[[ ENTRIES PROVIDED open ]]
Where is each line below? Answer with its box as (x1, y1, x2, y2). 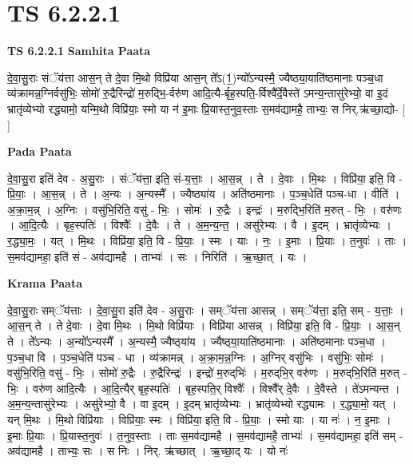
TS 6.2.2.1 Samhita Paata (7, 42, 151, 59)
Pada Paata (7, 143, 72, 160)
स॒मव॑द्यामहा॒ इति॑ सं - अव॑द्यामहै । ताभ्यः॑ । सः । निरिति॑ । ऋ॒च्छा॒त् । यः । (7, 248, 308, 264)
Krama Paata (7, 275, 82, 291)
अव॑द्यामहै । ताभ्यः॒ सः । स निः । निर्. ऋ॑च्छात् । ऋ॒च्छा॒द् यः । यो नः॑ (7, 442, 288, 459)
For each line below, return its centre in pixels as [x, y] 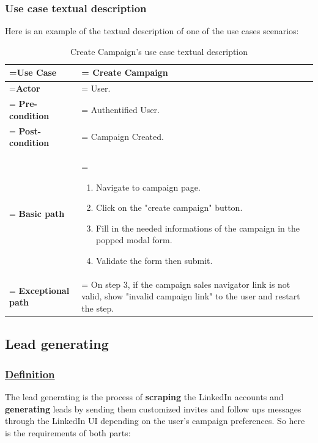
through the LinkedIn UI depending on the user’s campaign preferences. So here [155, 421]
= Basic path [37, 213]
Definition [30, 374]
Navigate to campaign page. [148, 187]
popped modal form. [134, 240]
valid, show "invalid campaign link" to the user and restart [191, 296]
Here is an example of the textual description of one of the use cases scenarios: [152, 31]
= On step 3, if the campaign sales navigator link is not [186, 284]
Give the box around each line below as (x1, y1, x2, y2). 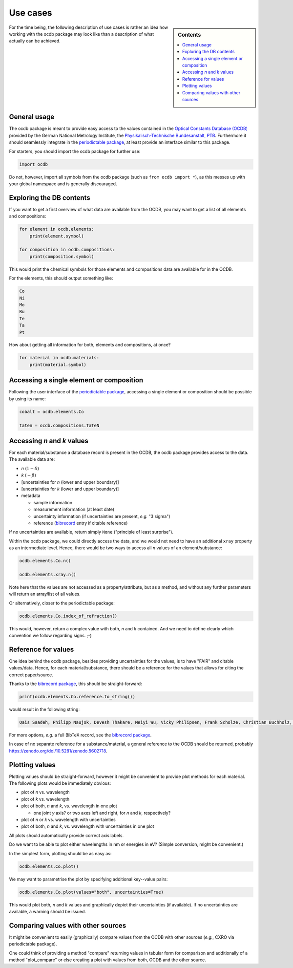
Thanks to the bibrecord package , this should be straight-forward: (9, 681, 142, 687)
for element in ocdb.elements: (19, 226, 95, 232)
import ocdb (19, 161, 48, 167)
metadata (21, 493, 41, 498)
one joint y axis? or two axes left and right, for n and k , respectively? (33, 810, 171, 816)
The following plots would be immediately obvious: (9, 780, 111, 786)
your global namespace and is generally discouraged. (9, 181, 117, 187)
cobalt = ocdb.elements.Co (19, 409, 84, 414)
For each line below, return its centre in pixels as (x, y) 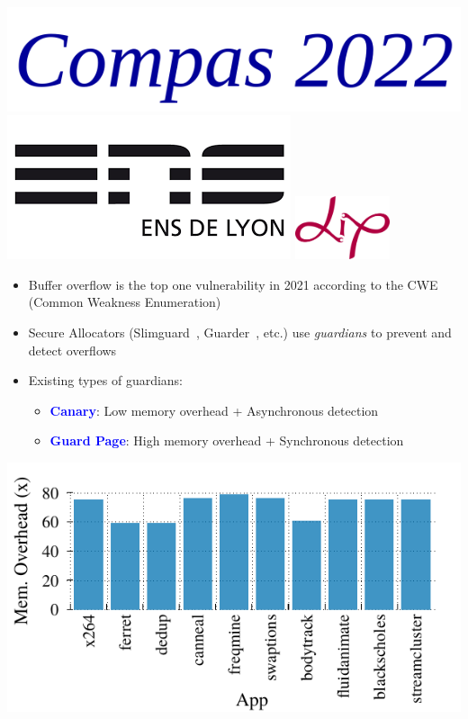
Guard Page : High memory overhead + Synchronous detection (227, 440)
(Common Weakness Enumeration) (125, 302)
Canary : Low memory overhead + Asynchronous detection (214, 410)
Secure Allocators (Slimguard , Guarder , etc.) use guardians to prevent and (240, 332)
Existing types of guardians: (106, 380)
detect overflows (72, 350)
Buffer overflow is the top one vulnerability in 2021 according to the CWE (233, 284)
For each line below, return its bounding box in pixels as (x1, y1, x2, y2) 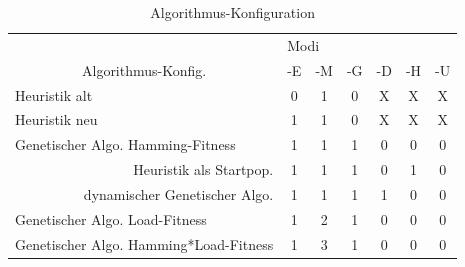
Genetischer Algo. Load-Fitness (15, 208, 207, 229)
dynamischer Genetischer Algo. (83, 183, 274, 204)
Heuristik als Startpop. (133, 159, 274, 180)
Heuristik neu (15, 109, 98, 130)
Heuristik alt (15, 84, 93, 105)
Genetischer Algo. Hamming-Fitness (15, 134, 236, 155)
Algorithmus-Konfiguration (150, 2, 315, 22)
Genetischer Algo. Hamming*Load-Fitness (15, 233, 274, 254)
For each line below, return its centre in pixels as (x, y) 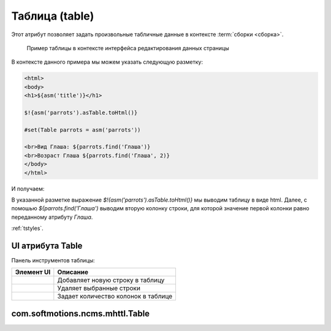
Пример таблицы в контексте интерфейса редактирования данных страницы (128, 48)
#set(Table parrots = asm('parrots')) (82, 130)
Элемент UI (33, 272)
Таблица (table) (53, 16)
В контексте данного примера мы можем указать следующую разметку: (107, 62)
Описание (73, 272)
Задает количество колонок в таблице (115, 296)
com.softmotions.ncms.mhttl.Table (81, 314)
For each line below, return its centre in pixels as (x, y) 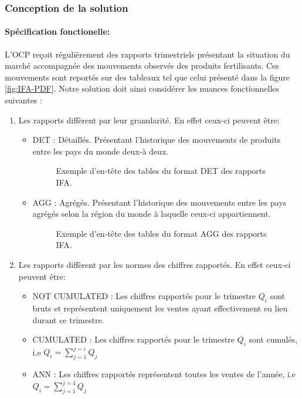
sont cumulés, (273, 339)
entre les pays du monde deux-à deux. (101, 151)
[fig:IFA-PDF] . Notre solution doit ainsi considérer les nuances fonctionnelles (142, 88)
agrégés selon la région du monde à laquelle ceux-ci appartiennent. (152, 214)
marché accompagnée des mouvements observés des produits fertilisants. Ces (142, 66)
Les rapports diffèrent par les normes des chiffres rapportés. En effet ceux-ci (155, 264)
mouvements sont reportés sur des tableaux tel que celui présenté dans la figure (147, 77)
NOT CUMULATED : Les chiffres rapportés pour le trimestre (144, 296)
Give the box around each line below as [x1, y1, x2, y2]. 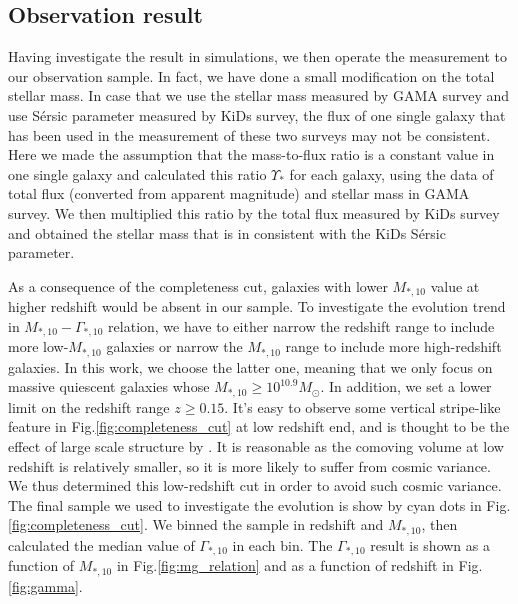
[[ ENTRIES PROVIDED closed ]]
### EXERCISE:
Leaving out the pictures, output each line above exactly as it is.

### SOLUTION TO THE PROBLEM:
Where is each line below? Answer with its box as (x1, y1, x2, y2). 
TS 6.2.2.1 Samhita Paata (7, 42, 151, 59)
Pada Paata (7, 143, 72, 160)
स॒मव॑द्यामहा॒ इति॑ सं - अव॑द्यामहै । ताभ्यः॑ । सः । निरिति॑ । ऋ॒च्छा॒त् । यः । (7, 248, 308, 264)
Krama Paata (7, 275, 82, 291)
अव॑द्यामहै । ताभ्यः॒ सः । स निः । निर्. ऋ॑च्छात् । ऋ॒च्छा॒द् यः । यो नः॑ (7, 442, 288, 459)
For each line below, return its centre in pixels as [x, y] 
through the LinkedIn UI depending on the user’s campaign preferences. So here [155, 421]
= Basic path [37, 213]
Definition [30, 374]
Navigate to campaign page. [148, 187]
popped modal form. [134, 240]
valid, show "invalid campaign link" to the user and restart [191, 296]
Here is an example of the textual description of one of the use cases scenarios: [152, 31]
= On step 3, if the campaign sales navigator link is not [186, 284]
Give the box around each line below as (x1, y1, x2, y2). 
Thanks to the bibrecord package , this should be straight-forward: (9, 681, 142, 687)
for element in ocdb.elements: (19, 226, 95, 232)
import ocdb (19, 161, 48, 167)
metadata (21, 493, 41, 498)
one joint y axis? or two axes left and right, for n and k , respectively? (33, 810, 171, 816)
The following plots would be immediately obvious: (9, 780, 111, 786)
your global namespace and is generally discouraged. (9, 181, 117, 187)
cobalt = ocdb.elements.Co (19, 409, 84, 414)
For each line below, return its centre in pixels as (x, y) 
Guard Page : High memory overhead + Synchronous detection (227, 440)
(Common Weakness Enumeration) (125, 302)
Canary : Low memory overhead + Asynchronous detection (214, 410)
Secure Allocators (Slimguard , Guarder , etc.) use guardians to prevent and (240, 332)
Existing types of guardians: (106, 380)
detect overflows (72, 350)
Buffer overflow is the top one vulnerability in 2021 according to the CWE (233, 284)
For each line below, return its bounding box in pixels as (x1, y1, x2, y2) 
Genetischer Algo. Load-Fitness (15, 208, 207, 229)
dynamischer Genetischer Algo. (83, 183, 274, 204)
Heuristik als Startpop. (133, 159, 274, 180)
Heuristik neu (15, 109, 98, 130)
Heuristik alt (15, 84, 93, 105)
Genetischer Algo. Hamming-Fitness (15, 134, 236, 155)
Algorithmus-Konfiguration (150, 2, 315, 22)
Genetischer Algo. Hamming*Load-Fitness (15, 233, 274, 254)
For each line below, return its centre in pixels as (x, y) 
Пример таблицы в контексте интерфейса редактирования данных страницы (128, 48)
#set(Table parrots = asm('parrots')) (82, 130)
Элемент UI (33, 272)
Таблица (table) (53, 16)
В контексте данного примера мы можем указать следующую разметку: (107, 62)
Описание (73, 272)
Задает количество колонок в таблице (115, 296)
com.softmotions.ncms.mhttl.Table (81, 314)
For each line below, return its centre in pixels as (x, y) 
sont cumulés, (273, 339)
entre les pays du monde deux-à deux. (101, 151)
[fig:IFA-PDF] . Notre solution doit ainsi considérer les nuances fonctionnelles (142, 88)
agrégés selon la région du monde à laquelle ceux-ci appartiennent. (152, 214)
marché accompagnée des mouvements observés des produits fertilisants. Ces (142, 66)
Les rapports diffèrent par les normes des chiffres rapportés. En effet ceux-ci (155, 264)
mouvements sont reportés sur des tableaux tel que celui présenté dans la figure (147, 77)
NOT CUMULATED : Les chiffres rapportés pour le trimestre (144, 296)
Give the box around each line below as [x1, y1, x2, y2]. 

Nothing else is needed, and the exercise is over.